Standard Chartered has pushed its base-case price target for Ethereum to $7,500 by the end of the year, a big jump from an earlier $4,000 projection.
According to the bank’s digital assets team, growing demand from corporate treasury buyers and spot ETH products has driven the change in outlook.
Bank Raises Ethereum Target
The bank’s lead analyst expects fee growth on the Ethereum network and stronger institutional adoption to be key drivers for the move higher.
The bank also revised its longer-term numbers, lifting its 2028 target to $25,000 and laying out scenarios that push toward $40,000 by 2030. These wider targets reflect models where stablecoins and tokenized assets expand on Ethereum’s chain.
Institutional Buying Drives Demand
Data cited by market researchers points to heavy accumulation since June, with spot ETF flows and treasury firms together taking close to 4% of Ether’s circulating supply over that period.
ETHEREUM SEEN OUTPERFORMING BITCOIN
Standard Chartered says Ethereum’s outlook has improved and it is likely to outperform bitcoin. While weak bitcoin performance has weighed on the broader crypto market, rising institutional demand for ethereum and its dominance in stablecoins,…
— *Walter Bloomberg (@DeItaone) January 13, 2026
Treasury firms alone reportedly bought about 2.3 million ETH in just over two months, a pace that Standard Chartered says outstrips some previous accumulation phases seen in Bitcoin.
Ethereum Vs. Bitcoin
Standard Chartered’s note also argues that Ether could outperform Bitcoin, raising the possibility of the ETH/BTC ratio returning toward levels last seen during 2021’s run-up.
Based on the bank’s scenarios, weaker Bitcoin momentum combined with stronger real-world use of Ethereum might lift Ether’s price faster than Bitcoin’s in the months ahead.
Long-Term Upside Scenarios
Some headlines have pointed to even bigger long-range targets produced by the same models, including forecasts of $30,000 by 2029 and $40,000 by 2030 under more bullish assumptions.
These outcomes rely on a substantial expansion of stablecoin use, tokenized real-world assets, and continued staking demand that would remove supply from the market.
Independent forecasters remain split, and other banks have offered lower year-end projections, offering a reminder that expert views differ.

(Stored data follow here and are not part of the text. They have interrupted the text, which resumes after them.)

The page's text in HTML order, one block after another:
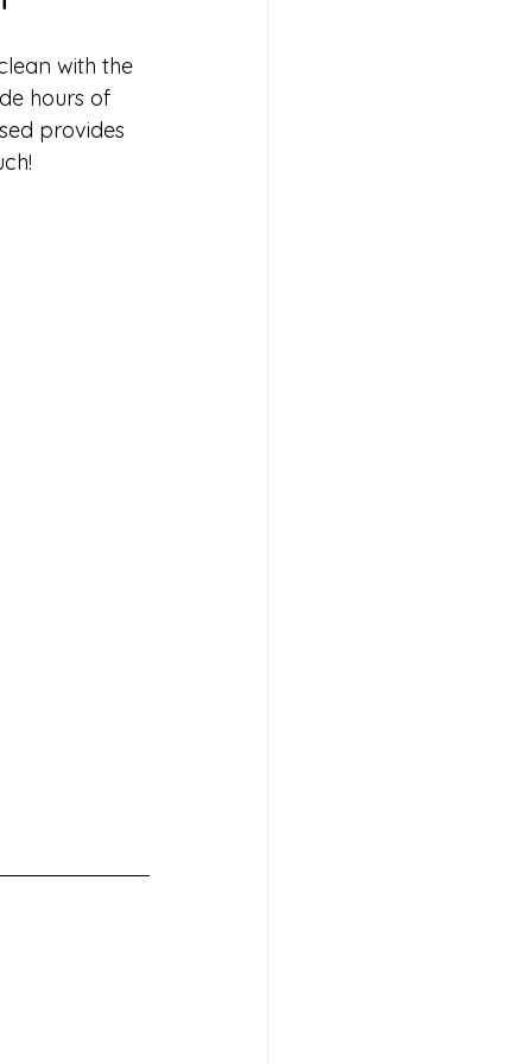
with the
hours of
provides
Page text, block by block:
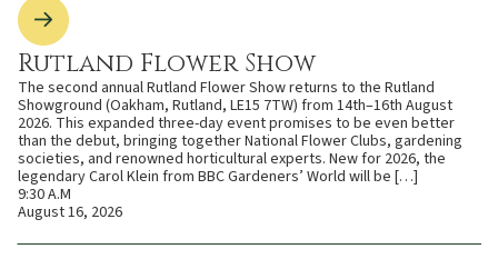
Rutland Flower Show
The second annual Rutland Flower Show returns to the Rutland
Showground (Oakham, Rutland, LE15 7TW) from 14th–16th August
2026. This expanded three-day event promises to be even better
than the debut, bringing together National Flower Clubs, gardening
societies, and renowned horticultural experts. New for 2026, the
legendary Carol Klein from BBC Gardeners’ World will be […]
9:30 A.M
August 16, 2026
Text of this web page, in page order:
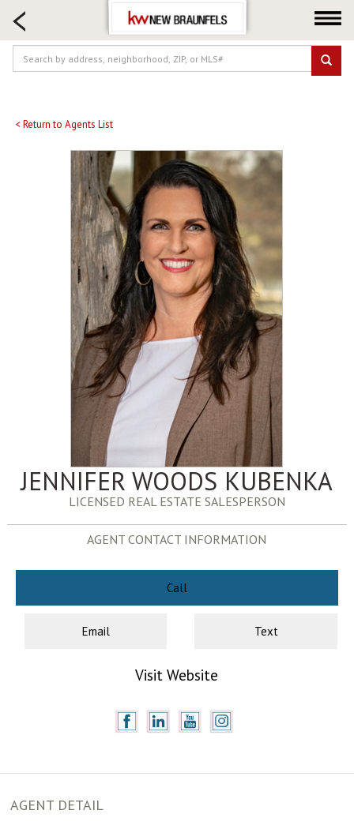
HOME SEARCH
FARM & RANCH
LUXURY
Our Agents
Neighborhoods
Buying
Selling
Locations
About us
Blog
< Return to Agents List
JENNIFER WOODS KUBENKA
LICENSED REAL ESTATE SALESPERSON
AGENT CONTACT INFORMATION
Call
Email Text
Visit Website
AGENT DETAIL
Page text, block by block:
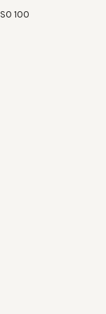
100
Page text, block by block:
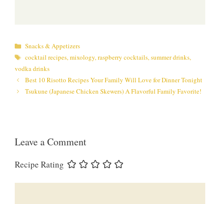
Categories
Snacks & Appetizers
Tags
cocktail recipes,mixology,raspberry cocktails,summer drinks,
vodka drinks
Best 10 Risotto Recipes Your Family Will Love for Dinner Tonight
Tsukune (Japanese Chicken Skewers) A Flavorful Family Favorite!
Leave a Comment
Recipe Rating
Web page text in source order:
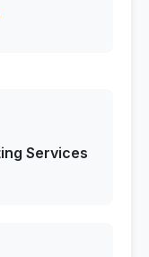
Services
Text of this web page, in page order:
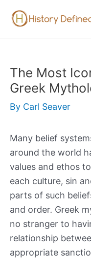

Meanwhile, market watchers caution, though, that relative moves depend heavily on ETF flows and corporate balance-sheet decisions.
Network Fundamentals And Risks
According to the bank, Ethereum’s large share of stablecoin activity and its role in decentralized finance make fee income and on-chain demand a meaningful part of valuation models.
That said, the bank notes that scale improvements and Layer 1 throughput will matter a lot if big, traditional finance transactions migrate onchain.
The research also warns that shifts in macro conditions, outflows from major ETFs, or regulatory setbacks could change the math quickly.